Data Lake Architecture
Building a data lake architecture and selecting a technology stack is a complex undertaking, requiring the integration of numerous different technologies for data storage, ingestion, processing, operations, governance, security and data analytics – as well as specialized expertise to make it all work. When selecting your tech stack, it is important to choose technologies that are scalable, extensible, modular and interoperable so that you have the option to incorporate new and emerging tools and technologies as they evolve. The big data landscape continues to change rapidly – so this really is critical to keep in mind to ensure you make the most of your investment.
Next Generation Data Lakes: On-Prem vs. Cloud
A modern data lake infrastructure should integrate both on-premise and cloud storage. Even in today’s world, where cloud adoption seems to be the go-to strategy of every IT expert, on-prem storage and processing in reality are important to enterprise-wide data lakes, as they provide tighter control of data security and data privacy.
However, the cloud also is vital to the data lake. It offers the highly scalable and elastic storage and computing resources enterprises need for large-scale processing and data storage – without the overhead of provisioning and maintaining expensive infrastructure. Also, as big data tools and technologies continue to rapidly change, cloud-based data lakes can be used as development or test environments to evaluate new tools and technologies before bringing them to production, either in the cloud or on-prem.
Data Lake Storage: Your Options
- HDFS: For on-prem data lakes, HDFS remains the storage of choice, as it provides distributed data with replication. This allows for faster processing of big data use cases. HDFS also allows enterprises to create storage tiers for data lifecycle management, leveraging those tiers to save on cost, while maintaining data retention policies and regulatory requirements.
- Cloud storage: Cloud-based storage offers a unique advantage as it allows for the decoupling of storage and compute, enabling enterprises to cut storage costs and leverage different compute powers to meet specific use case demands. Cloud storage also allows for creating tiered storage to optimize cost and for data retention and regulatory requirements.
Data Lake Processing Technologies
- Hadoop clusters: Hadoop is typically central to an on-prem data lake, as it allows for distributed processing of large datasets across processing clusters in the enterprise. It also can be deployed in a cloud-based data lake to create a hybrid, enterprise-wide data lake using a single distribution (e.g., Hortonworks, Cloudera and MapR).

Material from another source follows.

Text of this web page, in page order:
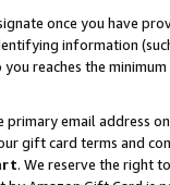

- Spark clusters: Apache Spark provides a much faster engine for large-scale data processing, leveraging in-memory computing. It can run on Hadoop, Mesos, in-cloud or in a standalone environment to create a unified compute layer across the enterprise.
- Apache Beam: Apache Beam provides an abstraction on top of the processing cluster. With Beam, enterprises can develop their data processing pipelines using Beam SDK, and then choose a Beam runner to run the pipeline on a specific large-scale data processing system. The runner can be anything from a Direct Runner, Apex, Flink, Spark, Dataflow, or Gearpump (incubating). This design allows for the processing pipeline to be portable across different runners, providing the enterprise with flexibility to leverage the best platform to meet its data processing requirements in a future-proof way.
Knitting It Together: The Data Management Platform
The technology stack needed for a successful data lake is extensive and varied. This poses the question: how can enterprises possibly manage data across such a complex technology stack? Enter the data management platform. A robust data management platform is the key to enabling enterprises to manage and track data across various storage, compute and processing layers, as well as throughout its lifecycle. Not only does this transparency lend itself to reduced data preparation time, easier data discovery and faster business insights, it ensures enterprises can meet regulatory requirements around data privacy, security and governance.